= Lockhart Mission =

The Lockhart Mission was an exploratory mission sanctioned in 1885 by the Secretary of State for India and headed by Sir William Alexander Lockhart to survey the Hindu Kush ranges and endeavor to cultivate friendly relations between the Mehtar of Chitral and the Government of India. The mission (1885–1886) yielded much success and set the course for the region for many decades to come.

== Background ==
The 1880s had seen a remarkable increase in Russian activity in Central Asia; this fact, coupled with the unsettled state of Anglo-Russian relations, necessitated assessment of the geography of the Hindu Kush region. The Gilgit Agency had been withdrawn by the liberal Lord Lytton in 1881, but with the coming to office of Lord Dufferin and the changing political atmosphere, interest in its revival surged. In 1885, Lord Dufferin, with the sanction of the Secretary of State for India, assembled a team under Sir William Lockhart (then a Colonel) for exploration and strategic assessment of the Hindu Kush region. One of the principal tasks of the mission was to enter into more definite and complete relations with Mehtar Aman ul-Mulk of Chitral and to report on the defences of the state.

== The Mission ==
Though Sir William Lockhart had no experience of hill tribes he was chosen to lead the mission, consisting of an Army Intelligence Officer, 2 competent officers from the Survey Department, 300 men and over 300 animals carrying goods and items of all kind including a load of 200 Snider–Enfield Rifles along with ammunition as present for the Mehtar of Chitral.

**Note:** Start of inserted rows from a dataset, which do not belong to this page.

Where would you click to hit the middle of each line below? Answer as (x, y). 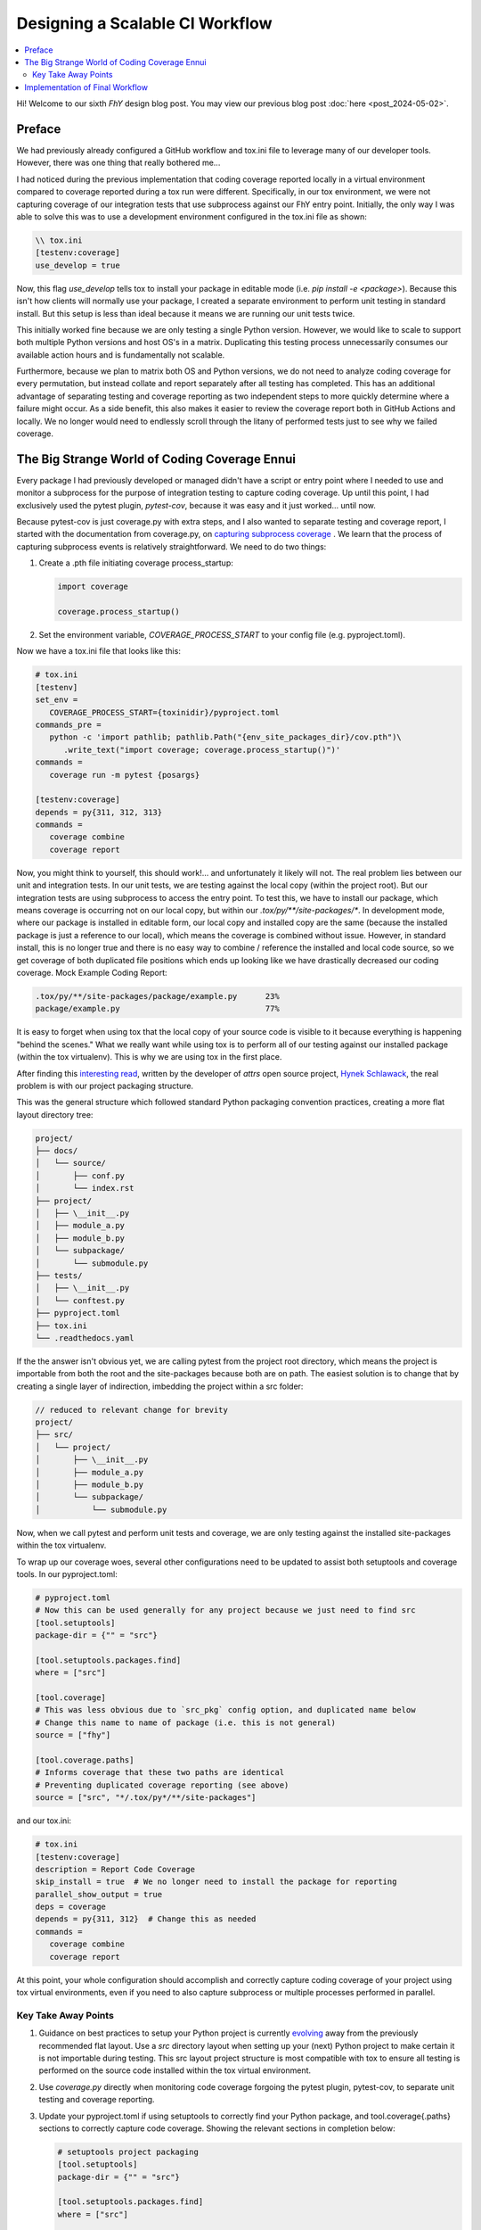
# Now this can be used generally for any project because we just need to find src (225, 1611)
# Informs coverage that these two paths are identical (160, 1772)
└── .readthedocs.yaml (85, 1338)
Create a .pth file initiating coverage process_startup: (136, 563)
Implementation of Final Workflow (86, 87)
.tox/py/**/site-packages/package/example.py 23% (157, 996)
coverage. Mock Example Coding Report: (92, 972)
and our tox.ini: (44, 1821)

On the 25 June 1885 the mission started from Kashmir, and on 13 June 1885 it crossed the Kamri Pass. For many miles the road ran through snow. On 29 July 1885 the mission reached Gilgit. Here it was deemed expedient to halt for some time, in order that the streams on the Chitral route, swollen by the melting snow, might subside. During the missions stay at Gilgit the officers acquired a good deal of useful knowledge regarding the area and the surrounding country.